EXERCISE BRIEF = Could you report every line of the listing below that holds the word "from"?

RECORDED INFORMATION =
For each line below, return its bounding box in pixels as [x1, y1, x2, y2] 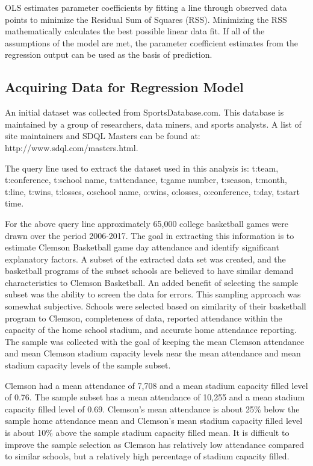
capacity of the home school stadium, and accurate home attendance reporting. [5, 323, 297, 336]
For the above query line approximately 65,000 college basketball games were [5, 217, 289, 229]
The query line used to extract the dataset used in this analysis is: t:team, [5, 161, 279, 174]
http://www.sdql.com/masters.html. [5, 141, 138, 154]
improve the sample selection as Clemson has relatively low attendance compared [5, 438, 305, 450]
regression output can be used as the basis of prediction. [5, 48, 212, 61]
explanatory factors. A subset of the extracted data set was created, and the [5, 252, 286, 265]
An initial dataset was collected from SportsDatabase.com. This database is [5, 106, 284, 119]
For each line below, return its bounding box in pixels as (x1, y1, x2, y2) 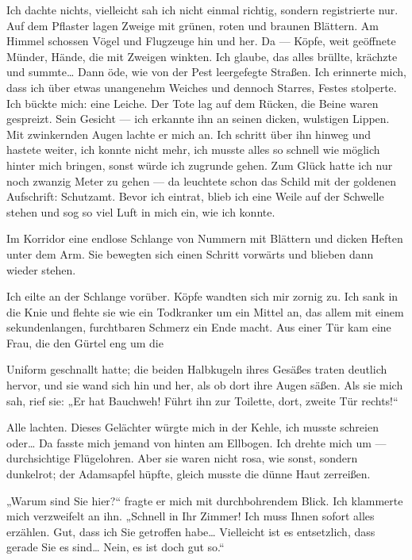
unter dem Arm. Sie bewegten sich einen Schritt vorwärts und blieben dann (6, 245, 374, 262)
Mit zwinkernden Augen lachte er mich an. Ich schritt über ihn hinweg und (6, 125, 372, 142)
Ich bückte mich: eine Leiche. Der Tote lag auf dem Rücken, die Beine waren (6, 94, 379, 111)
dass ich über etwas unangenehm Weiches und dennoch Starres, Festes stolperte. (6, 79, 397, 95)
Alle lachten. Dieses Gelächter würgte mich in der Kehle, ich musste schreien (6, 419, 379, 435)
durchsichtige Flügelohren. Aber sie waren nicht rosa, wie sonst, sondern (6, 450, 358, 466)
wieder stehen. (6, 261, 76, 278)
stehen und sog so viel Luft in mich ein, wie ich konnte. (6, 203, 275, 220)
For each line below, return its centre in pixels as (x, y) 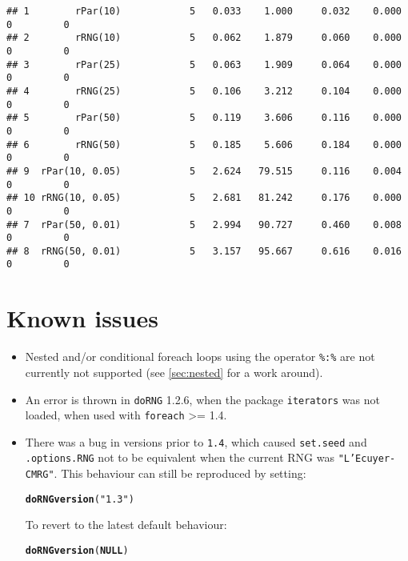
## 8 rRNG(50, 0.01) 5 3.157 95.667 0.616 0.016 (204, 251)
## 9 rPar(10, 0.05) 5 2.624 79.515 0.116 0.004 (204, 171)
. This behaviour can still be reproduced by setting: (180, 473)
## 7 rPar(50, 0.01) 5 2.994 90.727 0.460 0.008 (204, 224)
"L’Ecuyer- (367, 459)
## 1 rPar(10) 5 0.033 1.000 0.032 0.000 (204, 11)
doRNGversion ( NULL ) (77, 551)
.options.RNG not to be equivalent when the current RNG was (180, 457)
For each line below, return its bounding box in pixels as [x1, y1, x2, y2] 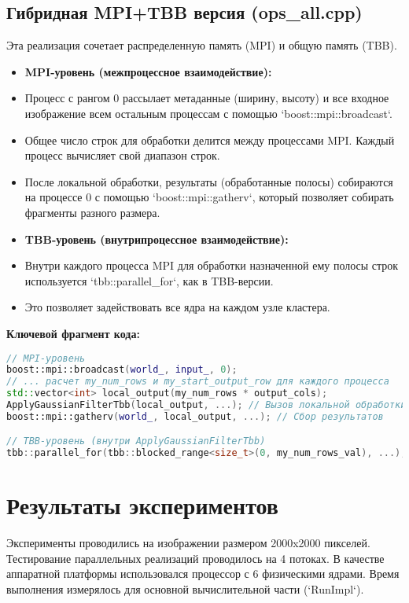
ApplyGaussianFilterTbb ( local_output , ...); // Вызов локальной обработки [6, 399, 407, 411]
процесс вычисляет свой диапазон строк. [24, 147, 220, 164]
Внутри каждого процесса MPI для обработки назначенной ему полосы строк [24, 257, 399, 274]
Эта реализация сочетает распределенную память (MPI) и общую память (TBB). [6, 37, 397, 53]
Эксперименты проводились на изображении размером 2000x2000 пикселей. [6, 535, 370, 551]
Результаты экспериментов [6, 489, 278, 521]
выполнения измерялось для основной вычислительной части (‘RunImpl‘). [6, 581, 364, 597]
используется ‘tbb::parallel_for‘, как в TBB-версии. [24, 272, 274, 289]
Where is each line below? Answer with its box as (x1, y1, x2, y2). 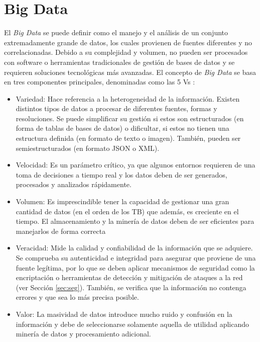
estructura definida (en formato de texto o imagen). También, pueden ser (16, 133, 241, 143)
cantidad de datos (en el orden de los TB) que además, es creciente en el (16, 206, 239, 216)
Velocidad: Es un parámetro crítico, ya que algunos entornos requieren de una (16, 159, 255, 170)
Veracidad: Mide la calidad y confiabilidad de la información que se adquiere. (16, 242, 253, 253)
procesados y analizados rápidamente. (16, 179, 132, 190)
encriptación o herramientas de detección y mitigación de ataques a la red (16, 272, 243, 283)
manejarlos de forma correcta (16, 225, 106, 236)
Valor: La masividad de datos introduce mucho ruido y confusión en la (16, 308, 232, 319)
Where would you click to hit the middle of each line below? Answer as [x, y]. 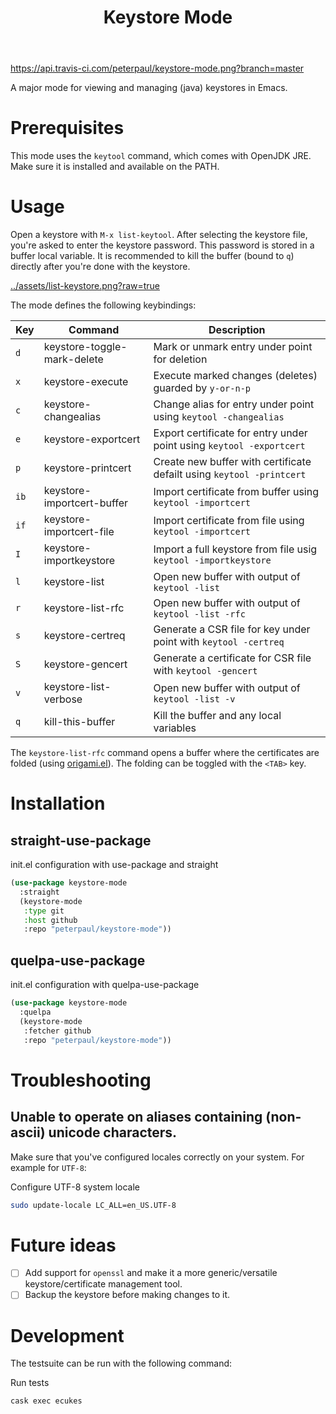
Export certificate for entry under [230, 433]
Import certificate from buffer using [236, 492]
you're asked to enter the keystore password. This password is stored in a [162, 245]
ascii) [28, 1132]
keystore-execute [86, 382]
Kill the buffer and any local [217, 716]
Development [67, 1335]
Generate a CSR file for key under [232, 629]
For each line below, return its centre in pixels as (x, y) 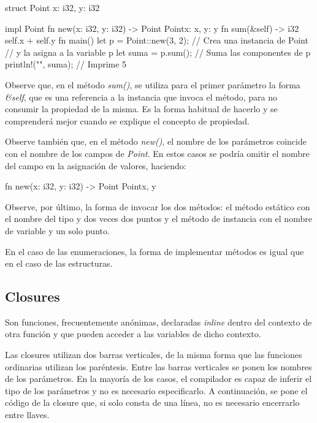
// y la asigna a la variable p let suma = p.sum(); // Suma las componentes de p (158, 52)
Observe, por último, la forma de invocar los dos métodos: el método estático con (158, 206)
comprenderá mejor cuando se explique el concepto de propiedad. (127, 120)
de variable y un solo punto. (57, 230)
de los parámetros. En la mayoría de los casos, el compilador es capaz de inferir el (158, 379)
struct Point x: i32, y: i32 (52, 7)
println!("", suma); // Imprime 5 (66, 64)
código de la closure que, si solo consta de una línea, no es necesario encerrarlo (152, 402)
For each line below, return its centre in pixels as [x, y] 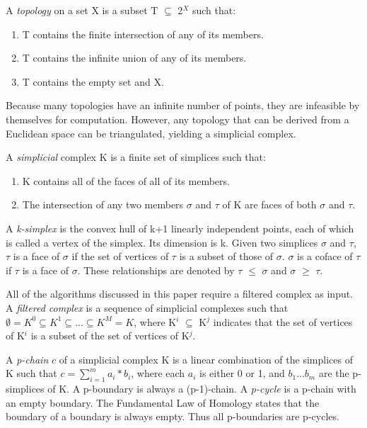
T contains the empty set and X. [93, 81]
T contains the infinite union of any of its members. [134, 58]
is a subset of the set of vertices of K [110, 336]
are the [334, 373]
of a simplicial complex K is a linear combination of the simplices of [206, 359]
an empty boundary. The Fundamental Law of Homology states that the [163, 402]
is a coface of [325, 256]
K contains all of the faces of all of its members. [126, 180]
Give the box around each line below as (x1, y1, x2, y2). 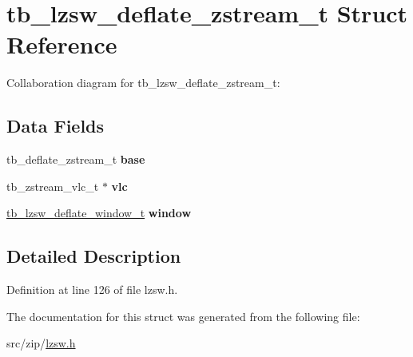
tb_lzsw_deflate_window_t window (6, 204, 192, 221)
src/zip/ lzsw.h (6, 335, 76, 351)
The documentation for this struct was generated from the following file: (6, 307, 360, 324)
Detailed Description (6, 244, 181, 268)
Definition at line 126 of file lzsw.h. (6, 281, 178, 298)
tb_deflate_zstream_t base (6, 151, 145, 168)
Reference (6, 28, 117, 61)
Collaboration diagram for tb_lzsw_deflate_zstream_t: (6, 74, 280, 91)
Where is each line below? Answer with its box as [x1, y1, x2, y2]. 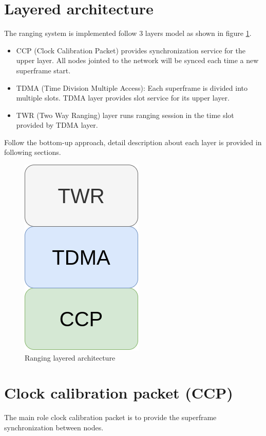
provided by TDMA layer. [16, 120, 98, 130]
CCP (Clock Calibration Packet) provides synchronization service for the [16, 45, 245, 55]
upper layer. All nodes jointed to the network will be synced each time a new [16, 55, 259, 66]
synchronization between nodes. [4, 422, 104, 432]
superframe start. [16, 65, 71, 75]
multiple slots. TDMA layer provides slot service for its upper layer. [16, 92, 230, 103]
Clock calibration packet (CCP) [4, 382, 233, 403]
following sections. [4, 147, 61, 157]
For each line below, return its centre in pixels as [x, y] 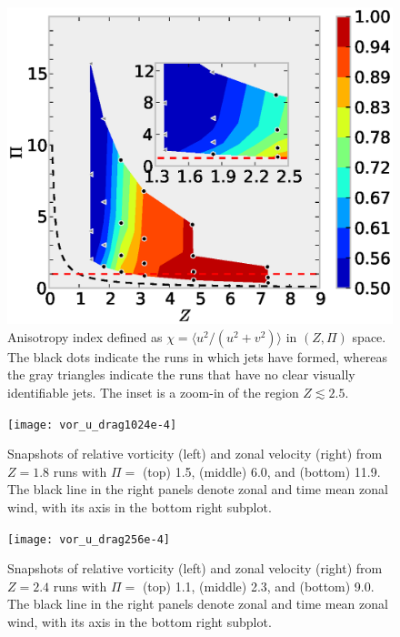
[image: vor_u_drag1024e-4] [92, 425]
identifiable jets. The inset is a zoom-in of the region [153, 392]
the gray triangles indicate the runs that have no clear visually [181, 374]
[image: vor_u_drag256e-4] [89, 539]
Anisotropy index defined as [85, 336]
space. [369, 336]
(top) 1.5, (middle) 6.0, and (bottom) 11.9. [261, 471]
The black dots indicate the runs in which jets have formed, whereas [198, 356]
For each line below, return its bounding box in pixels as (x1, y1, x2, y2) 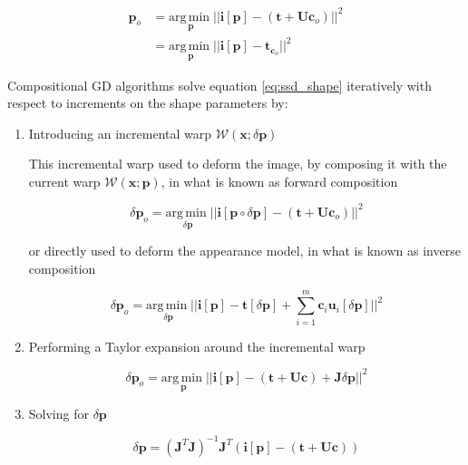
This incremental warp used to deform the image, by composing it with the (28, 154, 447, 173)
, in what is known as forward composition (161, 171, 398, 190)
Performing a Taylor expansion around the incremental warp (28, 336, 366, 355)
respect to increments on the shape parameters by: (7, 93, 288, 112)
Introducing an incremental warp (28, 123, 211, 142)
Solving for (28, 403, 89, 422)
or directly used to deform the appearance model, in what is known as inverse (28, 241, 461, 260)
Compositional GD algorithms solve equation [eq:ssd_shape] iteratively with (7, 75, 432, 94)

EXPECTED OUTPUT =
An initial dataset was collected from SportsDatabase.com. This database is [5, 106, 284, 119]
Import certificate from buffer using [236, 492]
The documentation for this struct was generated from the following file: (6, 307, 360, 324)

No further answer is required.